Start by replacing the weakest factors on the highest-risk accounts, then remove recovery paths that depend on shared secrets or easily intercepted delivery channels. Pair that with risk-based step-up, strong offboarding, and continuous review of fallback access. The goal is to make takeover harder without turning authentication into a usability failure.
Why This Matters for Security Teams
MFA lowers risk, but it does not eliminate account takeover when recovery flows, helpdesk processes, and backup factors remain weak. Attackers often bypass the strongest factor by targeting the weakest path: password resets, SMS delivery, legacy email recovery, or over-permissive support workflows. For NHI Management Group, the practical issue is not whether MFA exists, but whether the organisation has closed the side doors that still let an adversary impersonate a user or service account. The Ultimate Guide to NHIs — Why NHI Security Matters Now notes that identity compromise remains a major cause of breach, and the NIST Cybersecurity Framework 2.0 reinforces that access protection must be paired with recovery, detection, and response discipline. The same logic applies to privileged users, contractors, and non-human identities that can be reached through shared inboxes or weak account recovery. In practice, many security teams discover the real takeover path only after a helpdesk reset or mailbox compromise has already been abused.How It Works in Practice
The most effective approach is to reduce exposure in layers rather than chase a single perfect factor. Start with the accounts most likely to be targeted, such as administrators, finance users, remote access users, and any identity that can approve resets or alter security settings. Replace SMS and voice-based fallback with phishing-resistant methods where possible, then remove recovery options that depend on knowledge-based answers, shared mailboxes, or broadly reachable channels. The current guidance suggests pairing this with risk-based step-up, so a sign-in from a new device, unusual geography, or impossible travel pattern triggers stronger verification only when needed. A workable operating model usually includes:- Strong primary authentication on high-value accounts, preferably phishing-resistant methods.
- JIT or time-bound access for elevated actions so the account is not always powerful.
- Reviewed helpdesk procedures that require out-of-band validation for resets.
- Continuous review of fallback methods, recovery contacts, and dormant accounts.
- Central logging of authentication, reset, and recovery events for abuse detection.
Common Variations and Edge Cases
Tighter authentication often increases user friction and support cost, requiring organisations to balance takeover resistance against business continuity. That tradeoff is real, especially in environments with contractors, frontline staff, or regulated workflows where device ownership and mobility vary. Best practice is evolving, but current guidance suggests replacing weaker factors first on the accounts that matter most rather than forcing a universal migration in one step. That reduces risk quickly while preserving usability where stronger methods are harder to deploy. Edge cases deserve special handling.
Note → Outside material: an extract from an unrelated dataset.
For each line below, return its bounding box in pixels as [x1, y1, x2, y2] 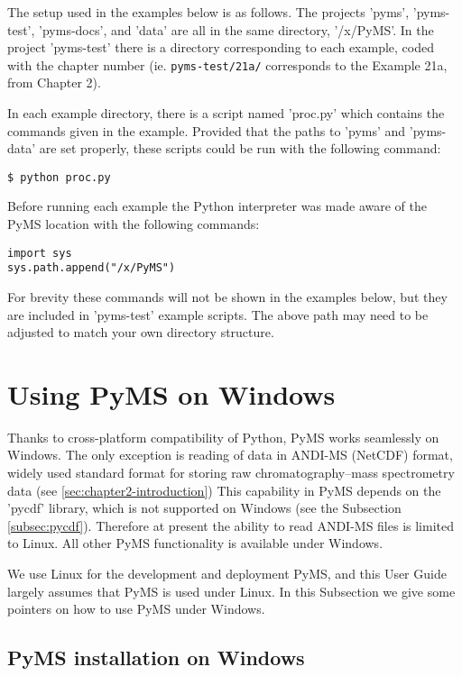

Shared accounts should be eliminated where possible, because MFA on a shared login does not prove individual accountability. Break-glass access should be isolated, heavily logged, and tested, not treated as a normal fallback. For non-human identities that support user workflows, the issue is often not interactive MFA at all, but whether the surrounding process exposes tokens, resets, or delegated permissions that can be abused. The Ultimate Guide to NHIs - Key Challenges and Risks shows how weak lifecycle control and lingering secrets can keep access alive far beyond intended use. For governance maturity, the same concern is reflected in the Microsoft Midnight Blizzard breach, where identity-related weaknesses amplified impact. Organisations with legacy VPNs, outsourced service desks, or mixed on-prem and cloud identity stacks usually need a staged rollout, because the weakest recovery process will otherwise remain the easiest takeover route.Standards & Framework Alignment
This section maps relevant standards and security frameworks to the operational risks and controls described in this guidance.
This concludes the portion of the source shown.